A Perfect World s'illustre comme une véritable ode à la liberté. Dès le début du film, avec l'évasion de deux prisonniers, ce désir de fuite vers l'"ailleurs" se retrouve fortement prononcé. Parmi ces deux hommes, Butch, un personnage au caractère complexe, qui se dévoile d'emblée comme un faux voyou, certes complètement cinglé, mais avec de vrais principes. Contraints de prendre pour otage un petit garçon, Philip, une aventure de tous les instants démarrent pour ces personnages, aventure à la fois externe et interne.
Le film va alors se retrouver structuré à la manière d'un road movie, qui sera le résultat d'une cavale continue à l'echelle de l'état du Texas. Faisant office de quatrième passager, le spectateur se met lui aussi à rêver d'illusions, d'un départ vers un monde parfait. Pour rendre cet aspect transparent à l'écran, Clint Eastwood joue volontairement sur la souplesse de son cadre. Aéré et clair, c'est une impression de douceur qui ressort de tout le long-métrage. Douceur visuelle et émotionnelle, c'est une certitude, puisque rien n'est anodin dans ces images, qui collent parfaitement à l'idée derrière la forme. Tout est métaphorique et pleinement orchestré pour s'avérer aussi touchant que compréhensible.
Outre le fait d'être une histoire de banditisme, de traque policière, A perfect World est surtout, et avant tout, une étude des relations père/fils. Le duo qui se met en place entre Butch et Philip, renommé Buzz, est exceptionnel tant dans son élaboration que dans son contenu. Leur complicité grandissante est justement dosée pour en devenir fascinante. L'écriture scénaristique des dialogues qui les font intervenir nous berce à la fois dans l'intelligence philosophique et la profondeur humaine, tout en se gardant bien une dose d'humour et de complexité dans les rapports. Kevin Costner, idéal en homme protecteur et plein de valeurs, mentionne clairement cette complicité en énonçant : "Toi et moi, nous ne sommes pas si différents". L'empathie qu'éprouve Butch pour Philip est profonde, comme s'il se revoyait lui-même à son plus jeune âge, comme s'il le connaissait depuis toujours. Deux enfants abandonnés, qui recherchent quelque chose, qu'ils vont trouver tous deux grâce à leur rencontre. Et ce qui devient le principal atout de cette relation, c'est qu'elle n'est en rien prévisible ou banale, alors que cela aurait pu facilement être le cas. Non, leur relation, bien que dévoilée avec beaucoup de simplicité, se révèle complexe et unique.
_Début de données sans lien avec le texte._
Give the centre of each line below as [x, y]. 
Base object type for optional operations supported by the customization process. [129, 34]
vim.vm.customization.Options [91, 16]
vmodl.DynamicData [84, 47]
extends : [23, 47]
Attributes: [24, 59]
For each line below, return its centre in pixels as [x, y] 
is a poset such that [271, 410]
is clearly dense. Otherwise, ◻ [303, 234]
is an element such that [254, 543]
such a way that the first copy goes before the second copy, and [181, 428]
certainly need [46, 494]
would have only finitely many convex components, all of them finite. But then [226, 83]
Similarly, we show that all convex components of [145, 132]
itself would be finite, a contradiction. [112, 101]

Si une relation père/fils se veut évidente entre eux, ce ne sont pas les seuls personnages dont les rapports reposent sur ce thème. Du côté des policiers qui les traquent, une liaison similaire va naître entre Red, responsable des opérations, et Sally, une jeune femme experte en psychologie. Cette histoire est certes moins développée, mais l'évolution qui en découle est tout aussi symbolique. Ce sont d'ailleurs ces quatre personnages qui sont les seuls qui importent vraiment, le reste ne faisant que graviter autour d'eux pour faire ressortir leurs traits de caractère.
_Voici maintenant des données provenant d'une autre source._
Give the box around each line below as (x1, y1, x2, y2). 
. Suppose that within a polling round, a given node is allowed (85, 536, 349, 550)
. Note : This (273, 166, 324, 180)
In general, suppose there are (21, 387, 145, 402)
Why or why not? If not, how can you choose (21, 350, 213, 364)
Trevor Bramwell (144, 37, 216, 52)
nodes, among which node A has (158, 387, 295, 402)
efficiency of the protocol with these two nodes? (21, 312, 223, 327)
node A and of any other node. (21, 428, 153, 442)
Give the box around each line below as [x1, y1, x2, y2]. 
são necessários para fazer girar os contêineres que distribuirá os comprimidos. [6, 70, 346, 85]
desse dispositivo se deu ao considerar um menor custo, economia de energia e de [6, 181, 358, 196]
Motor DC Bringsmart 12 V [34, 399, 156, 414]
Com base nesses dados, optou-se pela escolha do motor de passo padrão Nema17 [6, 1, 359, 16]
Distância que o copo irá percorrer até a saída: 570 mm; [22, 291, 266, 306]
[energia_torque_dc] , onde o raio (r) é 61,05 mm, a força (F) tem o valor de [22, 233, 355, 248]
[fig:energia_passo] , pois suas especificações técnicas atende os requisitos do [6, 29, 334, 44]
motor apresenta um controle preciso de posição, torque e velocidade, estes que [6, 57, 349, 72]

Le film dans sa continuité n'est alors que plaisant, tant le travail réalisé sur la psychologie des personnages est une vraie réussite. Tout comme les situations qui les mettent en scène, qui malgré une certaine fluidité cyclique dans le déroulement, ne deviennent jamais lassantes. A Perfect World est l'image même du film qui arrive à se reposer sur tout type d'émotions, de l'humour à la nostalgie, sans qu'un seul de ces sentiments ne prédomine et laisse le spectateur campé sur une seule vision. C'est là où Buzz voit son rôle encore plus marquant. Lui et sa curiosité, lui et sa naïveté, lui et son costume de fantôme, il alterne avec exactitude la joie et la tristesse, l'humour et la mélancolie. Pluriforme sur le fond, même la sensation de fatalité qui se dégage de la fin du film n'est en rien à vocation unilatérale. Les personnages arrivent à terme avec une recherche qui a été satisfaite, et une paix qui a été retrouvée. La liberté est totale, symbolisée par cet hélicoptère ou ce rayon de soleil. La beauté visuelle n'a finalement d'égale que la beauté émotionnelle, qui s'avère maîtrisée d'une main de maître. Clint Eastwood ne se prive même pas du luxe de recouper la fin avec le début, comme tout artiste qui veut donner à son oeuvre une impression de perfection.
Un monde parfait ? Non. Un film parfait ? Oui.